I'd like to see an example where utf8::all changed the behavior, even if just to see an interesting edge case.
All you need to dump out any string is:
printf "U+%v04X\n", $string;
You could use this to format a string:
($print_string = $string) =~ s/([^\x20-\x7E])/sprintf "\\x{%x}", $1/ge;
or even
use charnames ();
($print_string = $string) =~ s/([^\x20-\x7E])/sprintf "\\N{%s}", charnames::viacode(ord $1)/ge;
I have no idea why in the wolrd you would use the misleadingly named utf8::all. It’s not a core module, and you seem to be having some sort of trouble with knowing what it is really doing. If you explicitly used the individual core pieces that go into it, maybe you would understand it all better.

Devel::Peek Question

% perl -Ilib -MDevel::Peek -le '$a="34567"; $a=~s/...//; Dump($a)'
SV = PV(0x8171048) at 0x8186f48 # replaced "12345" with "34567"
REFCNT = 1
FLAGS = (POK,OOK,pPOK)
OFFSET = 3
PV = 0x8181bdb ( "34\003" . ) "67"\0
CUR = 2
LEN = 9
Where do the 2 zeros in the chomped part ( "12\003" . ) between 2 and 3 come from?
Why do I get this kind of output in the chomped part ( "34\003" . )?
A bug? "\003" is chr(3) in octal form. However:
$ perl -Ilib -MDevel::Peek -le '$a="12345"; $a=~s/...//; Dump($a)'
SV = PVIV(0x869b0bc) at 0x86a5060
REFCNT = 1
FLAGS = (POK,OOK,pPOK)
IV = 3 (OFFSET)
PV = 0x869fac3 ( "123" . ) "45"\0
CUR = 2
LEN = 5
I can't duplicate that; what version of perl are you using?
Note that the part of the string buffer in () is reserved but not currently in use.
I am getting same result as sid_com using perl 5.12.2 on Windows.

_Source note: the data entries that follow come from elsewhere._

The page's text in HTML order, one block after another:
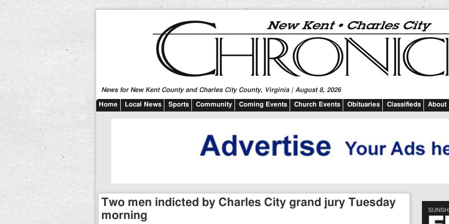
News for New Kent County and Charles City County, Virginia | August 8, 2026
Home Local News Sports Community Coming Events Church Events Obituaries Classifieds About
Two men indicted by Charles City grand jury Tuesday
morning
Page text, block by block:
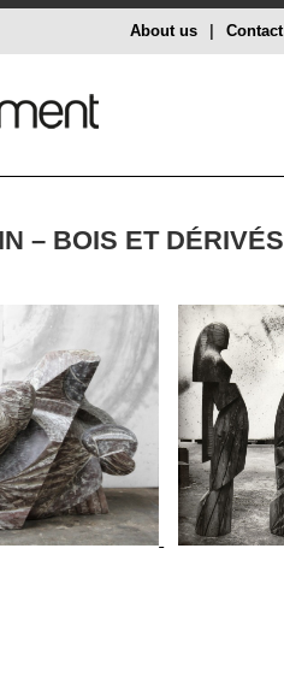
Contact
About us
– BOIS ET DÉRIVÉS
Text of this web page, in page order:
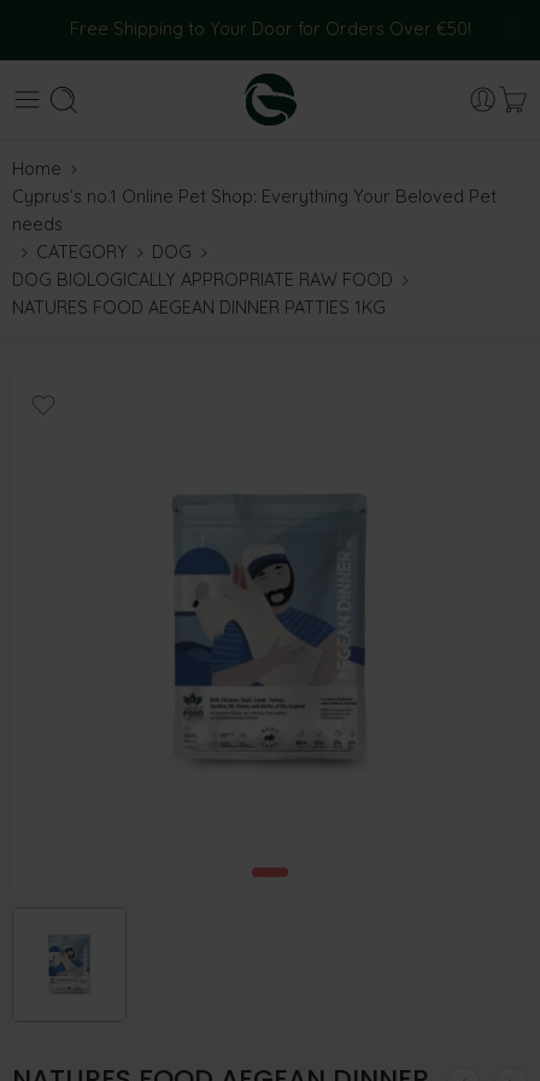
Free Shipping to Your Door for Orders Over €50!
Home
Cyprus’s no.1 Online Pet Shop: Everything Your Beloved Pet
needs
CATEGORY
DOG
DOG BIOLOGICALLY APPROPRIATE RAW FOOD
NATURES FOOD AEGEAN DINNER PATTIES 1KG
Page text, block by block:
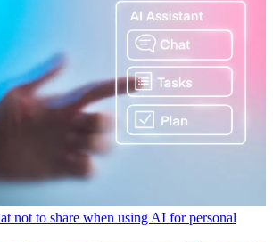
not to share when using AI for personal
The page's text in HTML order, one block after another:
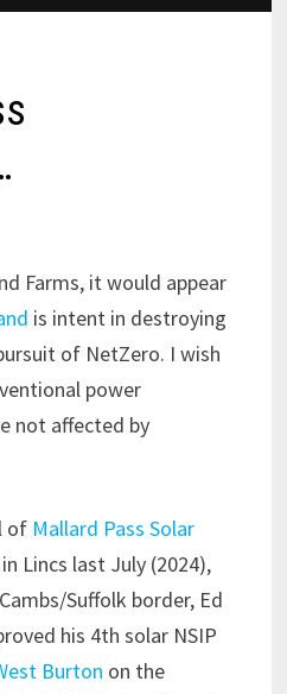
Farms, it would appear
is intent in destroying
of NetZero. I wish
power
not affected by
of Mallard Pass Solar
in Lincs last July (2024),
Suffolk border, Ed
his 4th solar NSIP
Burton on the
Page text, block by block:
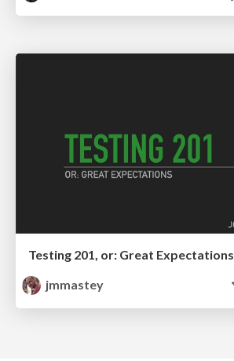
Testing 201, or: Great Expectations
jmmastey

However the string length is taken from CUR field of structure anyway. I don't see why this should be a bug, there can be any bytes in rest of string buffer.

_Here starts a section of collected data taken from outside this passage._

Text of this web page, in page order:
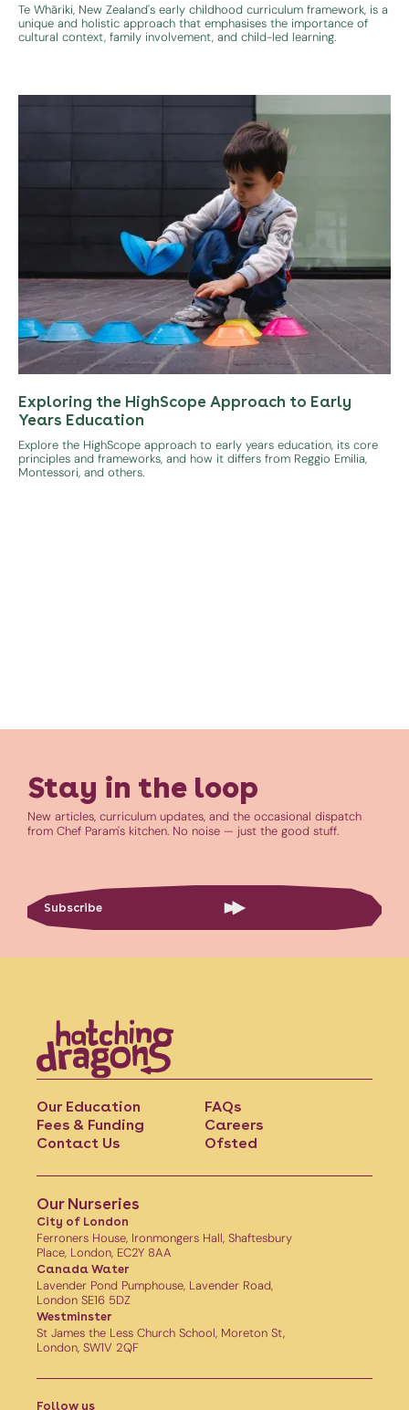
Te Whāriki, New Zealand's early childhood curriculum framework, is a
unique and holistic approach that emphasises the importance of
cultural context, family involvement, and child-led learning.
Exploring the HighScope Approach to Early
Years Education
Explore the HighScope approach to early years education, its core
principles and frameworks, and how it differs from Reggio Emilia,
Montessori, and others.
Stay in the loop
New articles, curriculum updates, and the occasional dispatch
from Chef Param's kitchen. No noise — just the good stuff.
Subscribe
Our Education
Fees & Funding
Contact Us
FAQs
Careers
Ofsted
Our Nurseries
City of London
Ferroners House, Ironmongers Hall, Shaftesbury
Place, London, EC2Y 8AA
Canada Water
Lavender Pond Pumphouse, Lavender Road,
London SE16 5DZ
Westminster
St James the Less Church School, Moreton St,
London, SW1V 2QF
Follow us
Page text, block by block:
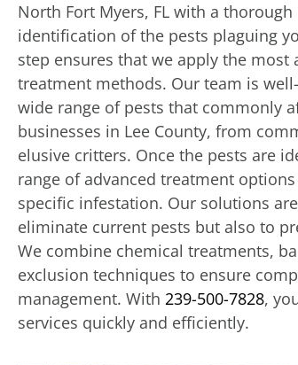
North Fort Myers, FL with a
identification of the pests plaguing
step ensures that we apply the
treatment methods. Our team is
wide range of pests that commonly
businesses in Lee County, from
elusive critters. Once the pests are
range of advanced treatment
specific infestation. Our solutions
eliminate current pests but also to
We combine chemical treatments,
exclusion techniques to ensure
management. With 239-500-7828,
services quickly and efficiently.

Are Perl strings immutable?

What's happening behind the scenes when I do a concatenation on a string?
my $short = 'short';
$short .= 'cake';
Is Perl effectively creating a new string, then assigning it the correct variable reference, or are Perl strings always mutable by nature?
The motivation for this question came from a discussion I had with a colleague, who said that scripting languages can utilize immutable strings.
Perl strings are mutable. Perl automatically creates new buffers, if required.
use Devel::Peek;
my $short = 'short';
Dump($short);
Dump($short .= 'cake');
Dump($short = "");
SV = PV(0x28403038) at 0x284766f4
REFCNT = 1
FLAGS = (PADMY,POK,pPOK)
PV = 0x28459078 "short"\0
CUR = 5
LEN = 8
SV = PV(0x28403038) at 0x284766f4
REFCNT = 1
FLAGS = (PADMY,POK,pPOK)
PV = 0x28458120 "shortcake"\0
CUR = 9
LEN = 12
SV = PV(0x28403038) at 0x284766f4
REFCNT = 1
FLAGS = (PADMY,POK,pPOK)
PV = 0x28458120 ""\0
CUR = 0
LEN = 12
Note that no new buffer is allocated in the third case.
Perl strings are definitely mutable. Each will store an allocated buffer size in addition to the used length and beginning offset, and the buffer will be expanded as needed. (The beginning offset is useful to allow consumptive operations like s/^abc// to not have to move the actual data.)
$short = 'short';
print \$short;
$short .= 'cake';
print \$short;
After executing this code I get "SCALAR(0x955f468)SCALAR(0x955f468)". My answer would be 'mutable'.